I'm using pyspark 3.2.1. I'm trying to find missing value count in each of the column of my pyspark data frame. So I used following code
dataColumns=['columns in my data frame']
df.select([count(when(isnan(c), c)).alias(c) for c in dataColumns]).show(truncate=False)
But I got error message
---------------------------------------------------------------------------
AnalysisException Traceback (most recent call last)
<ipython-input-56-6c7766e33c77> in <module>()
1 dataColumns=['myDate']
----> 2 df.select([count(when(isnan(c), c)).alias(c) for c in dataColumns]).show(truncate=False)

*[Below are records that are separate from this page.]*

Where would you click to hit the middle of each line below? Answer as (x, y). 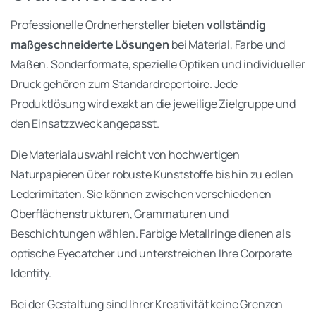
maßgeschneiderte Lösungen (90, 45)
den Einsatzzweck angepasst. (85, 124)
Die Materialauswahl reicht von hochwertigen (126, 155)
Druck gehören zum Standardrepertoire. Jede (124, 84)
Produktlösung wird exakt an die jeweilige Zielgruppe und (153, 104)
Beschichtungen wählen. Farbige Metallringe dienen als (151, 234)
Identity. (31, 273)
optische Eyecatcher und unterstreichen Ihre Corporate (151, 254)
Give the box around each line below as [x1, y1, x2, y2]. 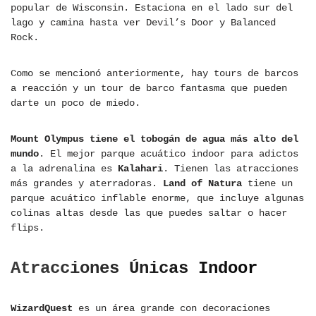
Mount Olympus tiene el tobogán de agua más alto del [11, 133, 298, 145]
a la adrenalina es [11, 163, 118, 175]
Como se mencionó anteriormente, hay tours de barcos [11, 68, 298, 80]
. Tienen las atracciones [163, 163, 298, 175]
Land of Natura [163, 178, 242, 190]
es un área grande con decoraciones [73, 303, 270, 315]
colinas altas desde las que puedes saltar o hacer [11, 207, 287, 219]
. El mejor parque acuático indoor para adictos [39, 148, 298, 160]
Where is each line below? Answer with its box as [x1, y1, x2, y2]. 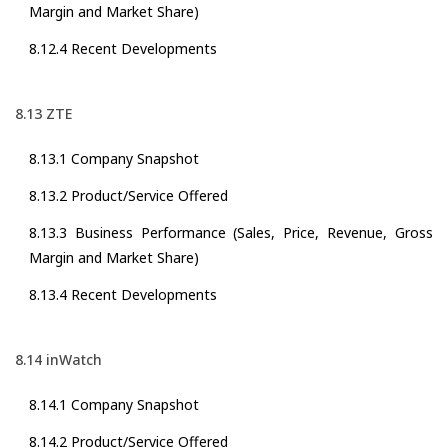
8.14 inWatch [15, 350, 102, 370]
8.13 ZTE [15, 104, 72, 124]
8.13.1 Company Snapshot [29, 149, 199, 169]
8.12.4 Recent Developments [29, 39, 217, 59]
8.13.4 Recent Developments [29, 285, 217, 305]
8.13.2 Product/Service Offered [29, 186, 228, 206]
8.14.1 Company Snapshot [29, 395, 199, 415]
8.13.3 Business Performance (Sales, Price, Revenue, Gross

/usr/local/spark/python/pyspark/sql/dataframe.py in select(self, *cols)
1667 [Row(name='Alice', age=12), Row(name='Bob', age=15)]
1668 """
-> 1669 jdf = self._jdf.select(self._jcols(*cols))
1670 return DataFrame(jdf, self.sql_ctx)
1671
/usr/local/spark/python/lib/py4j-0.10.9-src.zip/py4j/java_gateway.py in __call__(self, *args)
1303 answer = self.gateway_client.send_command(command)
1304 return_value = get_return_value(
-> 1305 answer, self.gateway_client, self.target_id, self.name)
1306
1307 for temp_arg in temp_args:
/usr/local/spark/python/pyspark/sql/utils.py in deco(*a, **kw)
115 # Hide where the exception came from that shows a non-Pythonic
116 # JVM exception message.
--> 117 raise converted from None
118 else:
119 raise
AnalysisException: cannot resolve 'isnan(`myDate`)' due to data type mismatch: argument 1 requires (double or float) type, however, '`myDate`' is of timestamp type.;
'Aggregate [count(CASE WHEN isnan(myDate#1994) THEN myDate END) AS myDate#5831]
Can you please help me to resolve this issue?